Turning-ray tomography using a low-spatial-frequency model parameterization

Abstract

A linear least-squares inversion is applied to the turning-ray first-arrival times of a shallow-marine seismic reflection data set to estimate the slowly varying (laterally and vertically) components of the near-surface velocity field. The velocity model is represented with a low-spatial-frequency parameterization (2D cubic B-splines) designed specifically for the predicted components of the data. This model parameterization effectively decouples the slowly varying background from the higher spatial-frequency component of the velocity field produced by shallow, low-velocity, gas-charged sands and allows the solution to be obtained in a single iteration.
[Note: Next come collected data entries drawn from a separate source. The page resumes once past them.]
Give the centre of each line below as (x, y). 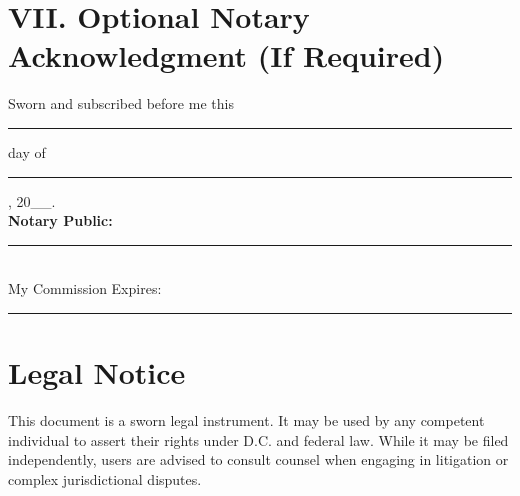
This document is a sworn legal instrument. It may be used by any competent (246, 420)
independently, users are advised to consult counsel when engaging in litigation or (258, 459)
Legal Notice (97, 372)
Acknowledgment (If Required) (226, 55)
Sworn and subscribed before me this (121, 103)
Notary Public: (60, 220)
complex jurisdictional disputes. (105, 478)
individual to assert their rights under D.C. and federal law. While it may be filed (258, 439)
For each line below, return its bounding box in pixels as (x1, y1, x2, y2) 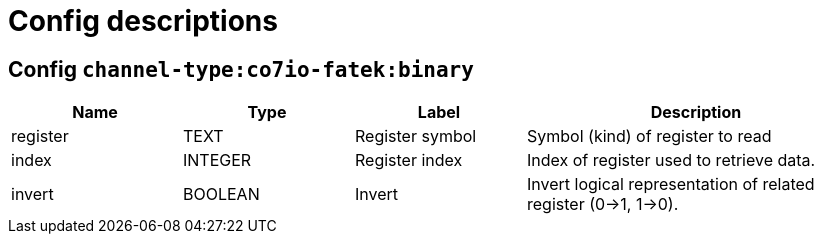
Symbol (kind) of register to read (527, 126, 772, 147)
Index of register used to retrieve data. (527, 150, 816, 171)
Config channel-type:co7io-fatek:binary (8, 56, 474, 82)
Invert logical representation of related (527, 174, 815, 195)
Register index (355, 150, 463, 171)
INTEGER (183, 150, 252, 171)
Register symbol (355, 126, 477, 147)
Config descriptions (8, 4, 278, 38)
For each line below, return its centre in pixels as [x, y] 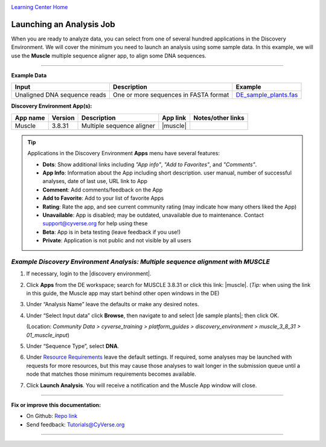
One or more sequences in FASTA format [171, 95]
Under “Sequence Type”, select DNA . [73, 346]
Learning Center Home [40, 7]
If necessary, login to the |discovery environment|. [89, 274]
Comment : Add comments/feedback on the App [103, 190]
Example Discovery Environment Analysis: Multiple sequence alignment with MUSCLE [141, 262]
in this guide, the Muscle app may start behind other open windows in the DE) [123, 294]
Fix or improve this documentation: [56, 405]
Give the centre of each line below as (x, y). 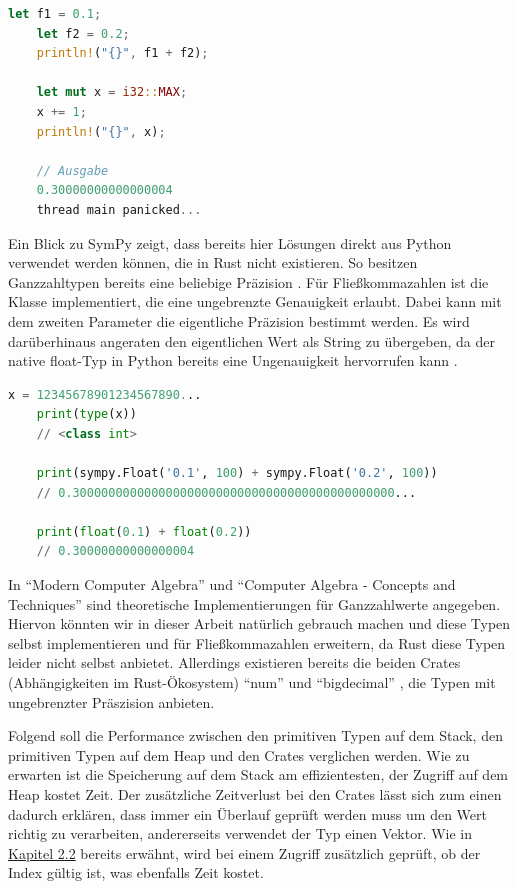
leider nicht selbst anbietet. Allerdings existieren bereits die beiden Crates (234, 662)
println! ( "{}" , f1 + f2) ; (122, 53)
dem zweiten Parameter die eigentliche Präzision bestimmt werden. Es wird (239, 320)
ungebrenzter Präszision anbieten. (111, 701)
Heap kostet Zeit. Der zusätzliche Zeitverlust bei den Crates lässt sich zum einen (255, 793)
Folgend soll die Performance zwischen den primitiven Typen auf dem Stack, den (255, 735)
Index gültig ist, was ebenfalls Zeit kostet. (136, 872)
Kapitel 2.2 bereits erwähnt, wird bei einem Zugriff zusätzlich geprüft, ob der (244, 852)

The observed first-arrival times (background and shallow anomaly-induced perturbations) and the slowly varying first-arrival times related to the background velocity are inverted separately. Similar velocity-model estimates result, demonstrating the decoupling imposed by the B-spline model parameterization. The background velocity and the low-velocity anomalies are best treated as separate inverse problems using very different model parameterizations. Ray tracing a synthetic model containing local low-velocity anomalies embedded in a smooth background does not accurately predict the anomaly-induced first-arrival time perturbations seen in the field data. Acoustic finite-difference waveform modeling shows that reflections and diffractions from the anomalies interfere with the diving-wave first arrivals. First-arrival times picked from the full-waveform synthetics more accurately predict the field data first-arrival times.